> _Your task_
Of all the lines below, return only those starting with the line holding "convenience." and going on through the line holding "publicly account for", exactly as written.

==== Records shown ====

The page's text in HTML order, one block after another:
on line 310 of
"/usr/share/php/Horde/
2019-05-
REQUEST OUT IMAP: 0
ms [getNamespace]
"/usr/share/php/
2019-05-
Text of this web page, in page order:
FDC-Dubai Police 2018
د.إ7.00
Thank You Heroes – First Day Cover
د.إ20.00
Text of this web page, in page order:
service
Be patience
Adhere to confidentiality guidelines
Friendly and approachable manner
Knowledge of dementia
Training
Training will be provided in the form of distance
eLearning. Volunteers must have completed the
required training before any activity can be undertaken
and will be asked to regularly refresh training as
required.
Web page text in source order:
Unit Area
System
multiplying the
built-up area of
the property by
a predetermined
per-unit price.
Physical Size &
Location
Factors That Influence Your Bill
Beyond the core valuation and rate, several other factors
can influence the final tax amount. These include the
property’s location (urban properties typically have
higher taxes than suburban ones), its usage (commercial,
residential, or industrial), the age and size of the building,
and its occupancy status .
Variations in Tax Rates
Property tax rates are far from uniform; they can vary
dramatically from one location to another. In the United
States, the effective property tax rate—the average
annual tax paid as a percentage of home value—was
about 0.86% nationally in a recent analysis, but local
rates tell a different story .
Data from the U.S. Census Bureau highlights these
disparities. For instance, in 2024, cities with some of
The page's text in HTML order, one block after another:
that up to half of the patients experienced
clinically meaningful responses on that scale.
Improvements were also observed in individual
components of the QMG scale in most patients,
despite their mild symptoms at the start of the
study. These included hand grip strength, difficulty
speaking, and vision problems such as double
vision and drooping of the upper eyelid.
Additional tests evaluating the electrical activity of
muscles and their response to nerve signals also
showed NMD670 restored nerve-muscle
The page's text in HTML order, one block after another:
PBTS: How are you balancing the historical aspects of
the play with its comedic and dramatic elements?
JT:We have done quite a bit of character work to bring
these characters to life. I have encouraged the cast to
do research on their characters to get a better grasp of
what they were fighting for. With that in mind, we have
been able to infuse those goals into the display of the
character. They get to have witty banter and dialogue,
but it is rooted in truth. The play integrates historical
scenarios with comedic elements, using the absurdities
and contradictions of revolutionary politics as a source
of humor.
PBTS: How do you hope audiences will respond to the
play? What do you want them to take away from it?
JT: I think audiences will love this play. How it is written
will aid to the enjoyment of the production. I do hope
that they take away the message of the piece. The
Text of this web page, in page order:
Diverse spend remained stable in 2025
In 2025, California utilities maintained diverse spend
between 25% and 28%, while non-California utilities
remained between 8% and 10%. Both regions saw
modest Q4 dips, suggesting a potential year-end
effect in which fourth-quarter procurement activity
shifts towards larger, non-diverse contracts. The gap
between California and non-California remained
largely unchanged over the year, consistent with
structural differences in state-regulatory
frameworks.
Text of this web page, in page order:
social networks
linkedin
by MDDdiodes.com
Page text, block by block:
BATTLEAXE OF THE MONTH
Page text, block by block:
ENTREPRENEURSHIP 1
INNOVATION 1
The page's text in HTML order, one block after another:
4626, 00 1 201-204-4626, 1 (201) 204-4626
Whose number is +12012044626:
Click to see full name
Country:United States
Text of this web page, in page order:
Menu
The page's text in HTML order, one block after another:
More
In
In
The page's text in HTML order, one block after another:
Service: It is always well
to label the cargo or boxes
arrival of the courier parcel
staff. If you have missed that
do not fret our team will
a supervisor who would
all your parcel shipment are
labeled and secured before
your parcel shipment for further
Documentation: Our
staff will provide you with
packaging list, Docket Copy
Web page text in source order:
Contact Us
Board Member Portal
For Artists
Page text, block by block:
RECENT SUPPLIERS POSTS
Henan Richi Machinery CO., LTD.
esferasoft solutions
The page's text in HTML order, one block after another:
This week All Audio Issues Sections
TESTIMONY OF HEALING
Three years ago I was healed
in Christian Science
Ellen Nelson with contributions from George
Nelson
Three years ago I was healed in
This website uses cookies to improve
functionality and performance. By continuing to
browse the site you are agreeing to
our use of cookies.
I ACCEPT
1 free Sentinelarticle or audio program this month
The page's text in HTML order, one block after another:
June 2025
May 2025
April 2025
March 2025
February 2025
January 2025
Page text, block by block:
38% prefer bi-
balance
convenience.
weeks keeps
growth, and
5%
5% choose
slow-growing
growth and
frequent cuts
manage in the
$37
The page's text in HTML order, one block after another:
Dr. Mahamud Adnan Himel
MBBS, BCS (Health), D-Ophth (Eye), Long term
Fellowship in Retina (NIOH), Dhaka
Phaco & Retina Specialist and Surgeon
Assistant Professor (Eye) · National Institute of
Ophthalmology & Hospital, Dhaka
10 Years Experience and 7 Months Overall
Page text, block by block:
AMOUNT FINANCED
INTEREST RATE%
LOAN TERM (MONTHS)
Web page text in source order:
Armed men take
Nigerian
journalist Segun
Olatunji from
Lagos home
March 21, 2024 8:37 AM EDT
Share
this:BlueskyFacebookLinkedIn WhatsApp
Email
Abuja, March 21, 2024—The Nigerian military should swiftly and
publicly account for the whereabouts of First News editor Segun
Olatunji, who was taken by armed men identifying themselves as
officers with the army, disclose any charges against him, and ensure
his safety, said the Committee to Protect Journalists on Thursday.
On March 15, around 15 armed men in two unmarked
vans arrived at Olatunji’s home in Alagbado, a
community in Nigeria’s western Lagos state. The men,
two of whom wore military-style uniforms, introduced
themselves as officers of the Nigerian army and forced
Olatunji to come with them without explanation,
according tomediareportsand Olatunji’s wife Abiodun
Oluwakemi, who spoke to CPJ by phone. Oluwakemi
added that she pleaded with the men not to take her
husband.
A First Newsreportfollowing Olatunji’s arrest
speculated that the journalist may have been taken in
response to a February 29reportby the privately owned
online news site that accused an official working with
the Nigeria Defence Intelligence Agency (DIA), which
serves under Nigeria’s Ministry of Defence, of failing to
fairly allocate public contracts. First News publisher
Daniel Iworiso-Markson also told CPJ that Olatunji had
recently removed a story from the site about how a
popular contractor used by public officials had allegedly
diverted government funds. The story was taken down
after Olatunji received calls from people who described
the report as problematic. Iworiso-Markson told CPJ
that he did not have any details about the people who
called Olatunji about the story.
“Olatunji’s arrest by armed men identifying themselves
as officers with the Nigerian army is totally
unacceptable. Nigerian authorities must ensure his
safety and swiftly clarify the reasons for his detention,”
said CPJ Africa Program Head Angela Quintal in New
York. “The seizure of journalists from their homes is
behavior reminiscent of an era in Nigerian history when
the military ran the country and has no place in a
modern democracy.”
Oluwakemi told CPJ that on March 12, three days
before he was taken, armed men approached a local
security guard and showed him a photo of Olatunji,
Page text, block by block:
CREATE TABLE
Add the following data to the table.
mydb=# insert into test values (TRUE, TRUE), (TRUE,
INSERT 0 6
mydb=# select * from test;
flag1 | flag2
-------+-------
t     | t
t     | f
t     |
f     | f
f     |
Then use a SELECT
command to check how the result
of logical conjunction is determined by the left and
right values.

====

> _Solution for this exercise_
convenience.
weeks keeps
growth, and
5%
5% choose
slow-growing
growth and
frequent cuts
manage in the
$37
The page's text in HTML order, one block after another:
Dr. Mahamud Adnan Himel
MBBS, BCS (Health), D-Ophth (Eye), Long term
Fellowship in Retina (NIOH), Dhaka
Phaco & Retina Specialist and Surgeon
Assistant Professor (Eye) · National Institute of
Ophthalmology & Hospital, Dhaka
10 Years Experience and 7 Months Overall
Page text, block by block:
AMOUNT FINANCED
INTEREST RATE%
LOAN TERM (MONTHS)
Web page text in source order:
Armed men take
Nigerian
journalist Segun
Olatunji from
Lagos home
March 21, 2024 8:37 AM EDT
Share
this:BlueskyFacebookLinkedIn WhatsApp
Email
Abuja, March 21, 2024—The Nigerian military should swiftly and
publicly account for the whereabouts of First News editor Segun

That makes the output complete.